Your objective =>
Transcribe each entry so that it matches the original exactly.

-------- Provided material --------

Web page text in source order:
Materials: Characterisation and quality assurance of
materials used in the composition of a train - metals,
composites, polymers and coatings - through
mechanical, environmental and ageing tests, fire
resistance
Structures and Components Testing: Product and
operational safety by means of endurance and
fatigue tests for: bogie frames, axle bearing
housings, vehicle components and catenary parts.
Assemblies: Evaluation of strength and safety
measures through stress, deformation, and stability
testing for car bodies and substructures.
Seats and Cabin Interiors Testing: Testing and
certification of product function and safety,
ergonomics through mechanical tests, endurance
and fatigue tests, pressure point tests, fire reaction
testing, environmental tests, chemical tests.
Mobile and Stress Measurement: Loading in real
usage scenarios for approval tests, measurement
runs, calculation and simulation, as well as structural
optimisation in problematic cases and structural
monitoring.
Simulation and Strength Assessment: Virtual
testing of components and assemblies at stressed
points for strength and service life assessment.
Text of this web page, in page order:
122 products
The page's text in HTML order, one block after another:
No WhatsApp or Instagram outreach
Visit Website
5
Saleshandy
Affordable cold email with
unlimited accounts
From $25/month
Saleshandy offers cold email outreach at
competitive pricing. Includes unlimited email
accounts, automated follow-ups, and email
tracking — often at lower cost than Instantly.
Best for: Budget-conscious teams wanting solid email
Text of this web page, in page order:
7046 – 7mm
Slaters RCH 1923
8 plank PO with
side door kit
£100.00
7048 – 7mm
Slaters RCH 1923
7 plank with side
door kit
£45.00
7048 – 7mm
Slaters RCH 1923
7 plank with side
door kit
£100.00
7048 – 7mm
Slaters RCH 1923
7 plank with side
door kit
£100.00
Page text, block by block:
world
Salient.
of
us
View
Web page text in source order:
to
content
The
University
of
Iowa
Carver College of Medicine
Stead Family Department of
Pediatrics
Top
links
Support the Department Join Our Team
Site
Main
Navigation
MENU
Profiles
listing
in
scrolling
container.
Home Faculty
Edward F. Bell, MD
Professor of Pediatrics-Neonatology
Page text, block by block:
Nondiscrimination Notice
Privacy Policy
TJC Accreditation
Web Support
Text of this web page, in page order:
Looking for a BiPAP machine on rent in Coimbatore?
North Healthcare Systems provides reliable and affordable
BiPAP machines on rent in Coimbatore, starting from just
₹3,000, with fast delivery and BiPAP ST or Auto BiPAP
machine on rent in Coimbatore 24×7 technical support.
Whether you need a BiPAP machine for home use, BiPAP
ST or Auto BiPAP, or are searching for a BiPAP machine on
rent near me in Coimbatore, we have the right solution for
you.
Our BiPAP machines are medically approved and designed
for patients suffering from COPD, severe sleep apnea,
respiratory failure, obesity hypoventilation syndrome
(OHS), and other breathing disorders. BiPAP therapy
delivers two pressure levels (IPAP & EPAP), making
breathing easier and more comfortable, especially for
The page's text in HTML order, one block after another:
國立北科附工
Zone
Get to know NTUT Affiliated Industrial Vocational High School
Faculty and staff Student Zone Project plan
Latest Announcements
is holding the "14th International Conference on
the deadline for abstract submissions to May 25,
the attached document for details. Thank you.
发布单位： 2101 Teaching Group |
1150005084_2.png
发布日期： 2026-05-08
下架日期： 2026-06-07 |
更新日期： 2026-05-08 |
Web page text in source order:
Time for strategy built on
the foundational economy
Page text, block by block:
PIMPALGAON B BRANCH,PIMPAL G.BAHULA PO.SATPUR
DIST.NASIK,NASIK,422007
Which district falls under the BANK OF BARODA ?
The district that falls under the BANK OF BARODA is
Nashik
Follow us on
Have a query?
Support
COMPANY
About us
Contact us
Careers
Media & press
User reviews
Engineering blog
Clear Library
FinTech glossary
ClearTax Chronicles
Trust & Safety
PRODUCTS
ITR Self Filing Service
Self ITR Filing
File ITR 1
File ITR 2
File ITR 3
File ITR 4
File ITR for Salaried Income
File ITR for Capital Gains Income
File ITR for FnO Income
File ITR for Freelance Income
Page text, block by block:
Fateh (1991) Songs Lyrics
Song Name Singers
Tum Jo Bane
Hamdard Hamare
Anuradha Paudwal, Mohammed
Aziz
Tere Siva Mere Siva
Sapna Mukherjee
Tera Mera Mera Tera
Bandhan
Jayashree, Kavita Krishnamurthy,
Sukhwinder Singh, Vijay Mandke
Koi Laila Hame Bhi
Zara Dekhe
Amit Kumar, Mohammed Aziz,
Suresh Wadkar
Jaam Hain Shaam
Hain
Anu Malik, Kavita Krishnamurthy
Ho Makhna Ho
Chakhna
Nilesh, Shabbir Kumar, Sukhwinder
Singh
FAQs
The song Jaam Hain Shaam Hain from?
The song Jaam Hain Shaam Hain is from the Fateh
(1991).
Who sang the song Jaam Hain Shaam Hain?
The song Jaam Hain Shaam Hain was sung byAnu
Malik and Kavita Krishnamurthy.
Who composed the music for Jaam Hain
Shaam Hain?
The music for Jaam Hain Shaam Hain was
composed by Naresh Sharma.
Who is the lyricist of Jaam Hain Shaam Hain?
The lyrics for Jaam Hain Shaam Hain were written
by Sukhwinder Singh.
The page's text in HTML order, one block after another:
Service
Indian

--------

Answer section =>
Web page text in source order:
Materials: Characterisation and quality assurance of
materials used in the composition of a train - metals,
composites, polymers and coatings - through
mechanical, environmental and ageing tests, fire
resistance
Structures and Components Testing: Product and
operational safety by means of endurance and
fatigue tests for: bogie frames, axle bearing
housings, vehicle components and catenary parts.
Assemblies: Evaluation of strength and safety
measures through stress, deformation, and stability
testing for car bodies and substructures.
Seats and Cabin Interiors Testing: Testing and
certification of product function and safety,
ergonomics through mechanical tests, endurance
and fatigue tests, pressure point tests, fire reaction
testing, environmental tests, chemical tests.
Mobile and Stress Measurement: Loading in real
usage scenarios for approval tests, measurement
runs, calculation and simulation, as well as structural
optimisation in problematic cases and structural
monitoring.
Simulation and Strength Assessment: Virtual
testing of components and assemblies at stressed
points for strength and service life assessment.
Text of this web page, in page order:
122 products
The page's text in HTML order, one block after another:
No WhatsApp or Instagram outreach
Visit Website
5
Saleshandy
Affordable cold email with
unlimited accounts
From $25/month
Saleshandy offers cold email outreach at
competitive pricing. Includes unlimited email
accounts, automated follow-ups, and email
tracking — often at lower cost than Instantly.
Best for: Budget-conscious teams wanting solid email
Text of this web page, in page order:
7046 – 7mm
Slaters RCH 1923
8 plank PO with
side door kit
£100.00
7048 – 7mm
Slaters RCH 1923
7 plank with side
door kit
£45.00
7048 – 7mm
Slaters RCH 1923
7 plank with side
door kit
£100.00
7048 – 7mm
Slaters RCH 1923
7 plank with side
door kit
£100.00
Page text, block by block:
world
Salient.
of
us
View
Web page text in source order:
to
content
The
University
of
Iowa
Carver College of Medicine
Stead Family Department of
Pediatrics
Top
links
Support the Department Join Our Team
Site
Main
Navigation
MENU
Profiles
listing
in
scrolling
container.
Home Faculty
Edward F. Bell, MD
Professor of Pediatrics-Neonatology
Page text, block by block:
Nondiscrimination Notice
Privacy Policy
TJC Accreditation
Web Support
Text of this web page, in page order:
Looking for a BiPAP machine on rent in Coimbatore?
North Healthcare Systems provides reliable and affordable
BiPAP machines on rent in Coimbatore, starting from just
₹3,000, with fast delivery and BiPAP ST or Auto BiPAP
machine on rent in Coimbatore 24×7 technical support.
Whether you need a BiPAP machine for home use, BiPAP
ST or Auto BiPAP, or are searching for a BiPAP machine on
rent near me in Coimbatore, we have the right solution for
you.
Our BiPAP machines are medically approved and designed
for patients suffering from COPD, severe sleep apnea,
respiratory failure, obesity hypoventilation syndrome
(OHS), and other breathing disorders. BiPAP therapy
delivers two pressure levels (IPAP & EPAP), making
breathing easier and more comfortable, especially for
The page's text in HTML order, one block after another:
國立北科附工
Zone
Get to know NTUT Affiliated Industrial Vocational High School
Faculty and staff Student Zone Project plan
Latest Announcements
is holding the "14th International Conference on
the deadline for abstract submissions to May 25,
the attached document for details. Thank you.
发布单位： 2101 Teaching Group |
1150005084_2.png
发布日期： 2026-05-08
下架日期： 2026-06-07 |
更新日期： 2026-05-08 |
Web page text in source order:
Time for strategy built on
the foundational economy
Page text, block by block:
PIMPALGAON B BRANCH,PIMPAL G.BAHULA PO.SATPUR
DIST.NASIK,NASIK,422007
Which district falls under the BANK OF BARODA ?
The district that falls under the BANK OF BARODA is
Nashik
Follow us on
Have a query?
Support
COMPANY
About us
Contact us
Careers
Media & press
User reviews
Engineering blog
Clear Library
FinTech glossary
ClearTax Chronicles
Trust & Safety
PRODUCTS
ITR Self Filing Service
Self ITR Filing
File ITR 1
File ITR 2
File ITR 3
File ITR 4
File ITR for Salaried Income
File ITR for Capital Gains Income
File ITR for FnO Income
File ITR for Freelance Income
Page text, block by block:
Fateh (1991) Songs Lyrics
Song Name Singers
Tum Jo Bane
Hamdard Hamare
Anuradha Paudwal, Mohammed
Aziz
Tere Siva Mere Siva
Sapna Mukherjee
Tera Mera Mera Tera
Bandhan
Jayashree, Kavita Krishnamurthy,
Sukhwinder Singh, Vijay Mandke
Koi Laila Hame Bhi
Zara Dekhe
Amit Kumar, Mohammed Aziz,
Suresh Wadkar
Jaam Hain Shaam
Hain
Anu Malik, Kavita Krishnamurthy
Ho Makhna Ho
Chakhna
Nilesh, Shabbir Kumar, Sukhwinder
Singh
FAQs
The song Jaam Hain Shaam Hain from?
The song Jaam Hain Shaam Hain is from the Fateh
(1991).
Who sang the song Jaam Hain Shaam Hain?
The song Jaam Hain Shaam Hain was sung byAnu
Malik and Kavita Krishnamurthy.
Who composed the music for Jaam Hain
Shaam Hain?
The music for Jaam Hain Shaam Hain was
composed by Naresh Sharma.
Who is the lyricist of Jaam Hain Shaam Hain?
The lyrics for Jaam Hain Shaam Hain were written
by Sukhwinder Singh.
The page's text in HTML order, one block after another:
Service
Indian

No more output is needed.